> **GIVEN RECORDS**
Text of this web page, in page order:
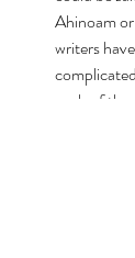
Ahinoam
writers
each of
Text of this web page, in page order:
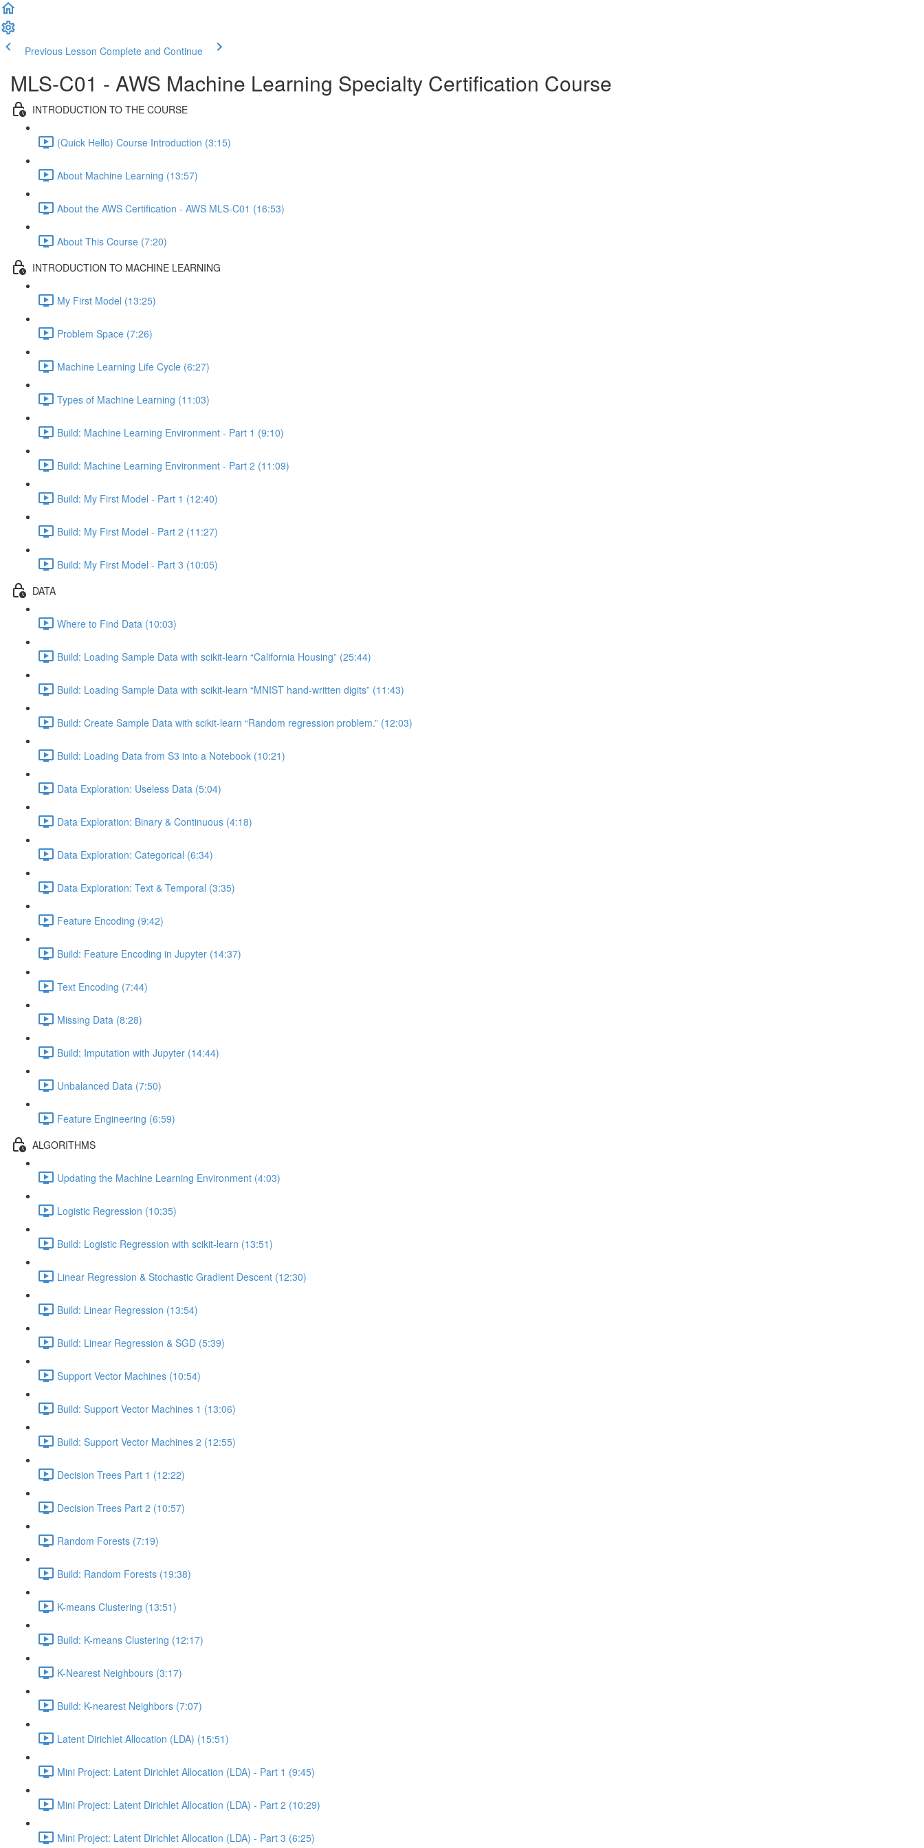
Previous Lesson Complete and Continue
MLS-C01 - AWS Machine Learning Specialty Certification Course
INTRODUCTION TO THE COURSE
(Quick Hello) Course Introduction (3:15)
About Machine Learning (13:57)
About the AWS Certification - AWS MLS-C01 (16:53)
About This Course (7:20)
INTRODUCTION TO MACHINE LEARNING
My First Model (13:25)
Problem Space (7:26)
Machine Learning Life Cycle (6:27)
Types of Machine Learning (11:03)
Build: Machine Learning Environment - Part 1 (9:10)
Build: Machine Learning Environment - Part 2 (11:09)
Build: My First Model - Part 1 (12:40)
Build: My First Model - Part 2 (11:27)
Build: My First Model - Part 3 (10:05)
DATA
Where to Find Data (10:03)
Build: Loading Sample Data with scikit-learn “California Housing” (25:44)
Build: Loading Sample Data with scikit-learn “MNIST hand-written digits” (11:43)
Build: Create Sample Data with scikit-learn “Random regression problem.” (12:03)
Build: Loading Data from S3 into a Notebook (10:21)
Data Exploration: Useless Data (5:04)
Data Exploration: Binary & Continuous (4:18)
Data Exploration: Categorical (6:34)
Data Exploration: Text & Temporal (3:35)
Feature Encoding (9:42)
Build: Feature Encoding in Jupyter (14:37)
Text Encoding (7:44)
Missing Data (8:28)
Build: Imputation with Jupyter (14:44)
Unbalanced Data (7:50)
Feature Engineering (6:59)
ALGORITHMS
Updating the Machine Learning Environment (4:03)
Logistic Regression (10:35)
Build: Logistic Regression with scikit-learn (13:51)
Linear Regression & Stochastic Gradient Descent (12:30)
Build: Linear Regression (13:54)
Build: Linear Regression & SGD (5:39)
Support Vector Machines (10:54)
Build: Support Vector Machines 1 (13:06)
Build: Support Vector Machines 2 (12:55)
Decision Trees Part 1 (12:22)
Decision Trees Part 2 (10:57)
Random Forests (7:19)
Build: Random Forests (19:38)
K-means Clustering (13:51)
Build: K-means Clustering (12:17)
K-Nearest Neighbours (3:17)
Build: K-nearest Neighbors (7:07)
Latent Dirichlet Allocation (LDA) (15:51)
Mini Project: Latent Dirichlet Allocation (LDA) - Part 1 (9:45)
Mini Project: Latent Dirichlet Allocation (LDA) - Part 2 (10:29)
Mini Project: Latent Dirichlet Allocation (LDA) - Part 3 (6:25)

> **EXERCISE**
Everything from the first line of the entries above through the line with "(Quick Hello) Course Introduction (3:15)" should be duplicated exactly, except the pictures.

> **ANSWER TO THIS PROBLEM**
Text of this web page, in page order:
Ahinoam
writers
each of
Text of this web page, in page order:
Previous Lesson Complete and Continue
MLS-C01 - AWS Machine Learning Specialty Certification Course
INTRODUCTION TO THE COURSE
(Quick Hello) Course Introduction (3:15)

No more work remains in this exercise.